Records from a dataset.
○ ○ ○

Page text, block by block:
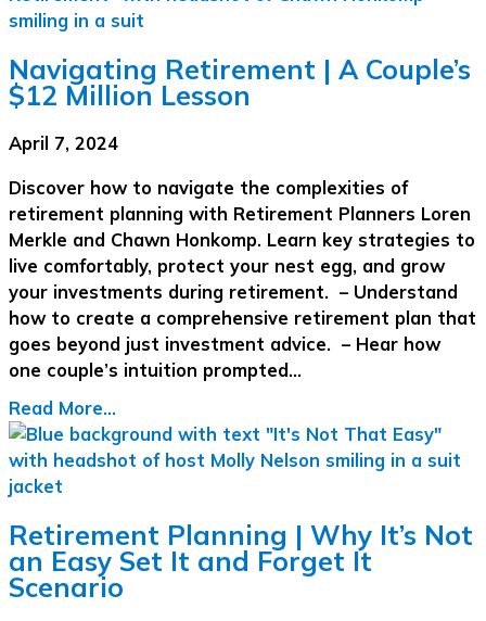
Navigating Retirement | A Couple’s
$12 Million Lesson
April 7, 2024
Discover how to navigate the complexities of
retirement planning with Retirement Planners Loren
Merkle and Chawn Honkomp. Learn key strategies to
live comfortably, protect your nest egg, and grow
your investments during retirement. – Understand
how to create a comprehensive retirement plan that
goes beyond just investment advice. – Hear how
one couple’s intuition prompted…
Read More...
Retirement Planning | Why It’s Not
an Easy Set It and Forget It
Scenario
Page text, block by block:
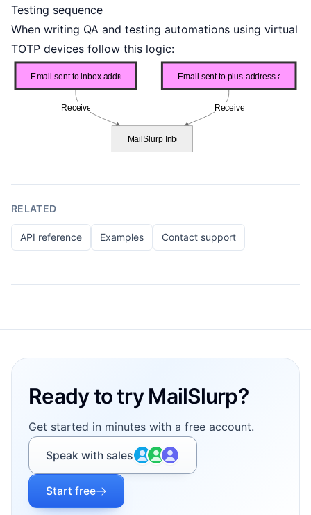
Testing sequence
When writing QA and testing automations using virtual
TOTP devices follow this logic:
RELATED
API reference Examples Contact support
Ready to try MailSlurp?
Get started in minutes with a free account.
Speak with sales
Start free

○ ○ ○

Required action.
Exactly the lines from the one with "goes beyond just" through the end of the entries above must be written out, and no pictures may be included.

Task answer.
goes beyond just investment advice. – Hear how
one couple’s intuition prompted…
Read More...
Retirement Planning | Why It’s Not
an Easy Set It and Forget It
Scenario
Page text, block by block:
Testing sequence
When writing QA and testing automations using virtual
TOTP devices follow this logic:
RELATED
API reference Examples Contact support
Ready to try MailSlurp?
Get started in minutes with a free account.
Speak with sales
Start free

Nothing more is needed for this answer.